Perrine de Le Querrec : exercices de résistance
Perrine Le Querrec organise bien des égarements afin que les compréhensions normées en fassent les frais. Les textes en fragments publiés à la « Maison Dagoit » le prouvent. Il existe tout un art poétique qui s’adresse à celles (et ceux) qu’on ne voit pas ou dont on se détourne. Bref, aux fragilités enfermées dans la solitude. La poétesse exprime des luttes difficiles et des souffrances. Demeure l’avancée du corps en tant que « lieu » étranger. Non qu’il soit inconnu mais il reste trop obéré.
Perrine Le Querrec sait retenir son élan pour mieux le « placer ». Surgit un déchirement de la nudité par la fixité la précision d’une écriture qui dévisse afin qu’un gémissement en émerge, à peine audible, sans pathos et comme le feulement dans la nuit mais qui au besoin se transforme en cri sourd. Chaque livret devient un show-room particulier de violence ou un moment de reprise en dépit des murs dressés au sein de divers quotidiens. Les textes dans leur simplicité possèdent une force troublante au sein d’un effet de rupture parfois quasi allégorique.
Des scènes « érotiques » font le centre d’un mystère qui n’est plus celui du « phallos » guerrier. L’auteur provoque son effraction, en efface la forme pour donner place à un autre « visage ». C’est une manière de casser l’ombre et le silence où la femme est confinée mais en évitant le piège de l’élégie. Et ce, parfois de manière cinématographique. Avec, par exemple, les cinq plans de De la guerre (panoramique, travelling, panorama, plan large et gros plan), parcourus de formules lancinantes où le « filmique » de Barthes prend un nouveau sens afin de mettre en exergue des victimes ou encore de faire jaillir une intimité cachée dans le cri de L’initiale.
L’auteure donne voix à « l’infans » celui (celle) qui n’a pas encore eu la permission de parler.
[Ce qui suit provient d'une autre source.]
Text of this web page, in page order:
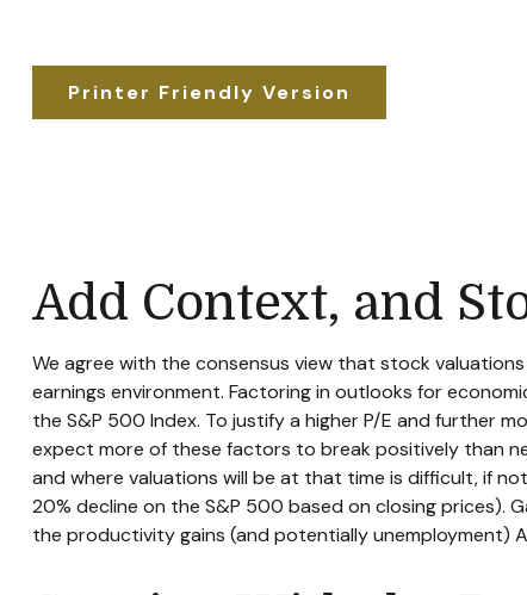
Printer Friendly Version
Add Context, and
We agree with the consensus view that stock
earnings environment. Factoring in outlooks for
the S&P 500 Index. To justify a higher P/E and further
expect more of these factors to break positively than
and where valuations will be at that time is difficult, if
20% decline on the S&P 500 based on closing
the productivity gains (and potentially unemployment)

Et elle ne s’en prive pas. « J’écris trop » dit-elle : mais elle a tort. Chez elle le corps féminin se met à dire sans « pathos » mais selon un éros particulier. Loin des histoires de Belle au bois dormant. Elle quitte les sandales de Cendrillon qui n’arpente qu’un faux « domus ». La femme n’est plus passive, cataleptique, subjuguée. Elle quitte le statut de victime obligée de replonger dans des comportements enfantins.
Chaque texte devient un dévoilement loin de toute coquetterie mais avec une dynamique particulière : le refus aux soumissions. Existe donc une voix différente. Orphée ne se retourne pas forcément pour tuer Eurydice. Elle a mieux à faire en son écriture latérale mais tout aussi fractale. A la culpabilité et au sacrifice collés par la tradition à Eve, la poétesse préfère une voix qui n’a de devoir qu’envers l’auteure elle-même, ses sœurs et divers types de déshérités.
Perraine Le Querrec appelle à un combat qui refuse les effrois ritualisés avec emphase.
jean-paul gavard-perret
Perrine Le Querrec, De la Guerre, L’initiale , Maison Dagoit, Rouen, 2018.